The Hindu retrospectively criticized the 9th Filmfare Awards for snubbing Dilip Kumar from the Filmfare Award for Best Actor, which was awarded to Raj Kapoor for Jis Desh Mein Ganga Behti Hai (1961). The Hindu described it as "a strange travesty of justice" that Kumar lost out the award, after delivering "a magnificent role of a lifetime."

==Legacy==
Ganga Jamna is regarded as an important film in the history of Indian cinema. In 1995, this movie was telecast on TV Premier for Bangladesh Television on the occasion of a personal visit by Dilip Kumar and Saira Banu in Bangladesh.

===Remakes===

| Year | Film | Language | Cast | Director |
|---|---|---|---|---|
| 1971 | Iru Thuruvam | Tamil | Sivaji Ganesan, Padmini, R. Muthuraman | S. Ramanathan |
| 1980 | Lava | Malayalam | Prem Nazir, Madhavi, Sathaar | Hariharan |

===Story===
Its story of two brothers on opposing sides of the law became a dominant narrative motif in Hindi cinema from the 1970s onwards. It was a trendsetter, inspiring films such as Deewaar (1975), Amar Akbar Anthony (1977) and Trishul (1978). It had a strong influence on screenwriter duo Salim–Javed, who took inspiration from Ganga Jamna when they wrote the stories and scripts of films such as Deewaar and Trishul.

Ganga Jamnas most immediate successor was Deewaar. Salim-Javed credited Ganga Jamna as the inspiration for Deewaar, which they described as a "more urban, much more contemporary" take on its themes.

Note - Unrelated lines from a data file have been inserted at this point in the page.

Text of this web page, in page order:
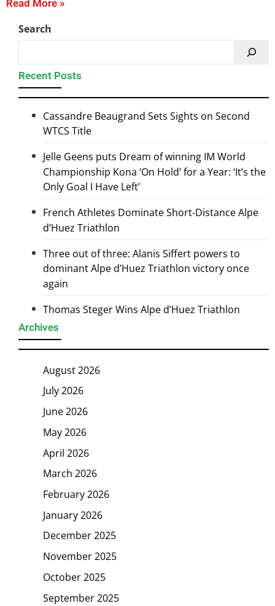
Read More »
Search
Recent Posts
Cassandre Beaugrand Sets Sights on Second
WTCS Title
Jelle Geens puts Dream of winning IM World
Championship Kona ‘On Hold’ for a Year: ‘It’s the
Only Goal I Have Left’
French Athletes Dominate Short-Distance Alpe
d’Huez Triathlon
Three out of three: Alanis Siffert powers to
dominant Alpe d’Huez Triathlon victory once
again
Thomas Steger Wins Alpe d’Huez Triathlon
Archives
August 2026
July 2026
June 2026
May 2026
April 2026
March 2026
February 2026
January 2026
December 2025
November 2025
October 2025
September 2025
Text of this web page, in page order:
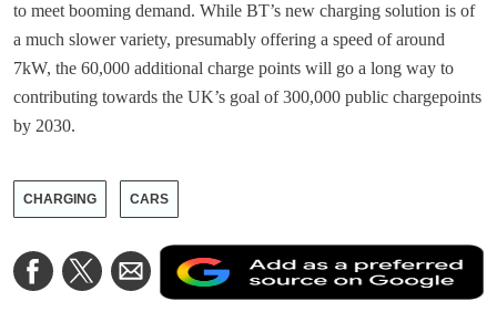
to meet booming demand. While BT’s new charging solution is of
a much slower variety, presumably offering a speed of around
7kW, the 60,000 additional charge points will go a long way to
contributing towards the UK’s goal of 300,000 public chargepoints
by 2030.
CHARGING CARS
Share
on
Share
on
Share
via
Email
a
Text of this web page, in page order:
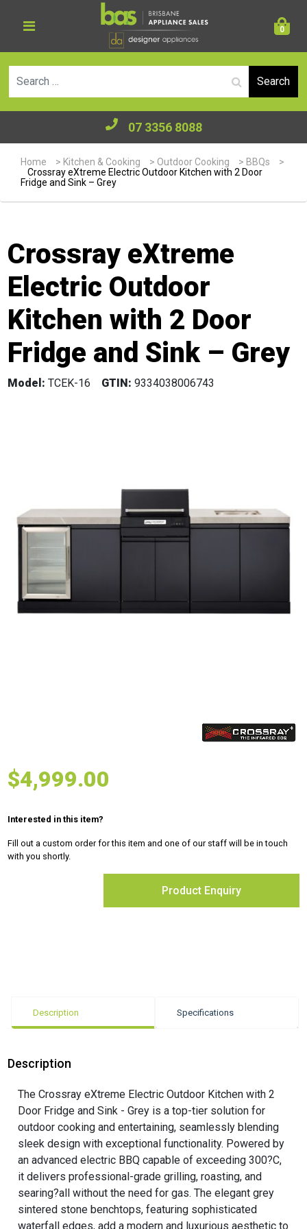
0
07 3356 8088
Home > Kitchen & Cooking > Outdoor Cooking > BBQs
>
Crossray eXtreme Electric Outdoor Kitchen with 2 Door
Fridge and Sink – Grey
Crossray eXtreme
Electric Outdoor
Kitchen with 2 Door
Fridge and Sink – Grey
Model: TCEK-16 GTIN: 9334038006743
$4,999.00
Interested in this item?
Fill out a custom order for this item and one of our staff will be in touch
with you shortly.
Product Enquiry
Description Specifications
Description
The Crossray eXtreme Electric Outdoor Kitchen with 2
Door Fridge and Sink - Grey is a top-tier solution for
outdoor cooking and entertaining, seamlessly blending
sleek design with exceptional functionality. Powered by
an advanced electric BBQ capable of exceeding 300?C,
it delivers professional-grade grilling, roasting, and
searing?all without the need for gas. The elegant grey
sintered stone benchtops, featuring sophisticated
waterfall edges, add a modern and luxurious aesthetic to
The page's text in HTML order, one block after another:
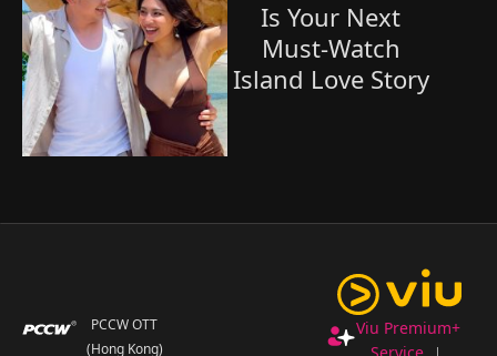
Is Your Next
Must-Watch
Island Love Story
Viu Premium+
PCCW OTT
(Hong Kong)
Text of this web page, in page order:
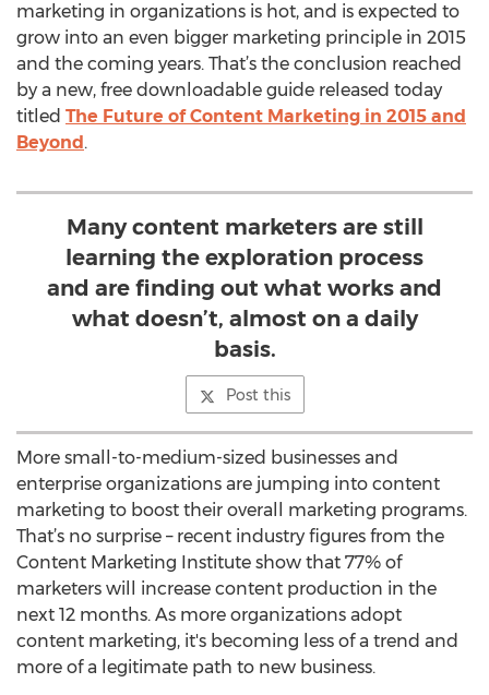
marketing in organizations is hot, and is expected to
grow into an even bigger marketing principle in 2015
and the coming years. That’s the conclusion reached
by a new, free downloadable guide released today
titled The Future of Content Marketing in 2015 and
Beyond.
Many content marketers are still
learning the exploration process
and are finding out what works and
what doesn’t, almost on a daily
basis.
Post this
More small-to-medium-sized businesses and
enterprise organizations are jumping into content
marketing to boost their overall marketing programs.
That’s no surprise – recent industry figures from the
Content Marketing Institute show that 77% of
marketers will increase content production in the
next 12 months. As more organizations adopt
content marketing, it's becoming less of a trend and
more of a legitimate path to new business.
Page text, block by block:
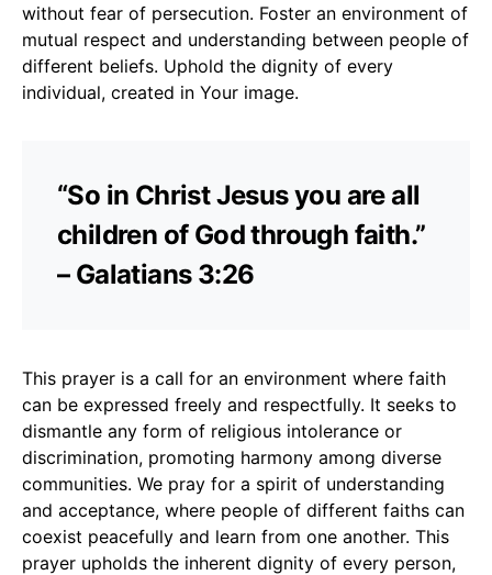
without fear of persecution. Foster an environment of
mutual respect and understanding between people of
different beliefs. Uphold the dignity of every
individual, created in Your image.
“So in Christ Jesus you are all
children of God through faith.”
– Galatians 3:26
This prayer is a call for an environment where faith
can be expressed freely and respectfully. It seeks to
dismantle any form of religious intolerance or
discrimination, promoting harmony among diverse
communities. We pray for a spirit of understanding
and acceptance, where people of different faiths can
coexist peacefully and learn from one another. This
prayer upholds the inherent dignity of every person,
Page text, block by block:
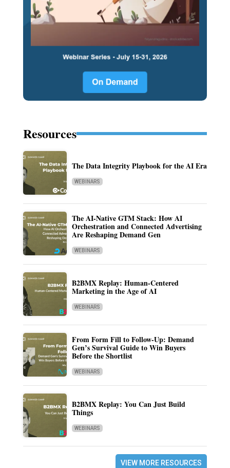
Resources
The Data Integrity Playbook for the AI Era
WEBINARS
The AI-Native GTM Stack: How AI
Orchestration and Connected Advertising
Are Reshaping Demand Gen
WEBINARS
B2BMX Replay: Human-Centered
Marketing in the Age of AI
WEBINARS
From Form Fill to Follow-Up: Demand
Gen’s Survival Guide to Win Buyers
Before the Shortlist
WEBINARS
B2BMX Replay: You Can Just Build
Things
WEBINARS
VIEW MORE RESOURCES
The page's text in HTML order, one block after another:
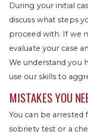
During your initial
discuss what steps
proceed with. If we
evaluate your case
We understand you
use our skills to
MISTAKES YOU
You can be arrested
sobriety test or a
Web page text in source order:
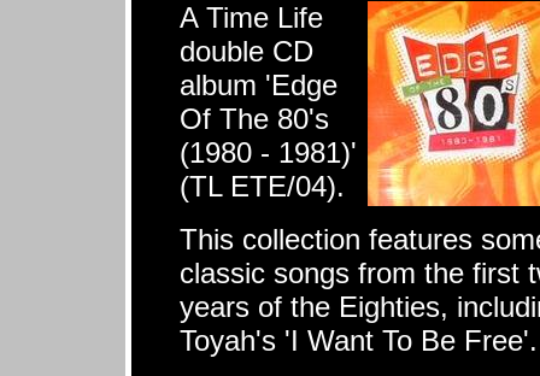
A Time Life
double CD
album 'Edge
Of The 80's
(1980 - 1981)'
(TL ETE/04).
This collection features
classic songs from the first
years of the Eighties,
Toyah's 'I Want To Be Free'.
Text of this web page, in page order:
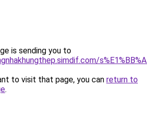
is sending you to
to visit that page, you can return to
.
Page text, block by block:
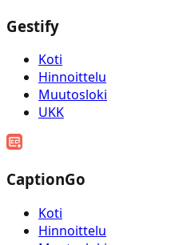
Gestify
Koti
Hinnoittelu
Muutosloki
UKK
CaptionGo
Koti
Hinnoittelu
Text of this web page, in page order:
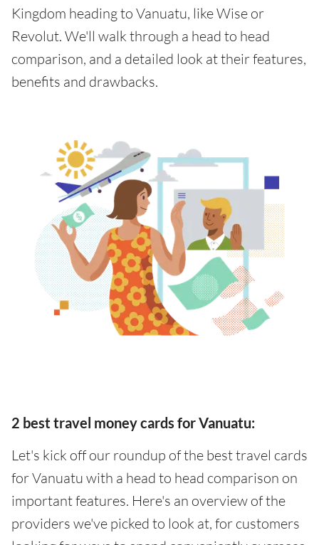
Kingdom heading to Vanuatu, like Wise or
Revolut. We'll walk through a head to head
comparison, and a detailed look at their features,
benefits and drawbacks.
2 best travel money cards for Vanuatu:
Let's kick off our roundup of the best travel cards
for Vanuatu with a head to head comparison on
important features. Here's an overview of the
providers we've picked to look at, for customers
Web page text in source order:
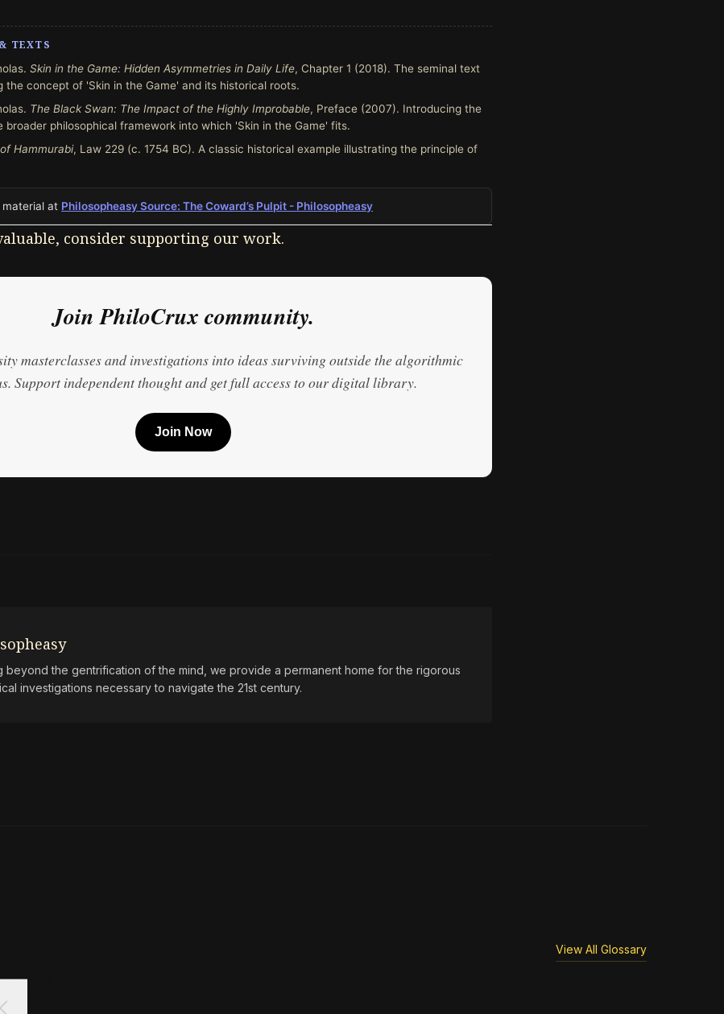
TEXTS
Skin in the Game: Hidden Asymmetries in Daily Life, Chapter 1 (2018). The seminal text
the concept of 'Skin in the Game' and its historical roots.
The Black Swan: The Impact of the Highly Improbable, Preface (2007). Introducing the
broader philosophical framework into which 'Skin in the Game' fits.
Hammurabi, Law 229 (c. 1754 BC). A classic historical example illustrating the principle of
material at Philosopheasy Source: The Coward’s Pulpit - Philosopheasy
consider supporting our work.
Join PhiloCrux community.
masterclasses and investigations into ideas surviving outside the algorithmic
Support independent thought and get full access to our digital library.
Join Now
beyond the gentrification of the mind, we provide a permanent home for the rigorous
investigations necessary to navigate the 21st century.
View All Glossary

Ganga Jamna was a defining example of the dacoit film genre. It went on to inspire Sholay (1975), which combined the dacoit film conventions established by Ganga Jamna and Mother India with that of the Western genre. The villain Gabbar Singh (Amjad Khan) is a dacoit speaking with a dialect inspired by Gunga, a mix of Khariboli, Awadhi and Bhojpuri, and a scene depicting an attempted train robbery was also inspired by a similar scene in Ganga Jamna.

===Acting===
Dilip Kumar's performance as Ganga is considered one of the finest acting performances in the history of Indian cinema. According to The Hindu:

Dilip Kumar is the "super star" as he essays a character that blends rustic comedy, romance, tragedy and villainy in a magnificent role of a lifetime.
 The "Badshah of Acting" enacts each scene with such ease and finesse that you are left astounded by the sheer brilliance of his genius since his body movements and dialogue delivery change in tune with the development of the character and story.

His performance in Gunga Jumna inspired future generations of actors, most notably Amitabh Bachchan, who was inspired by Dilip Kumar's performance in this film. According to Bachchan, he learnt more about acting from Gunga Jumna than he did from any other film. Bachchan, who hails from Uttar Pradesh, was particularly impressed by Kumar's mastery of the Awadhi dialect, expressing awe and surprise as to how "a man who’s not from Allahabad and Uttar Pradesh" could accurately express all the nuances of Awadhi. Bachchcan's famous "angry young man" persona was modeled after Kumar's performance as Gunga, with Bachchan's "angry young man" being a sharpened version of Kumar's intensity as Gunga. Bachchan adapted Kumar's style and reinterpreted it in a contemporary urban context reflecting the changing socio-political climate of 1970s India.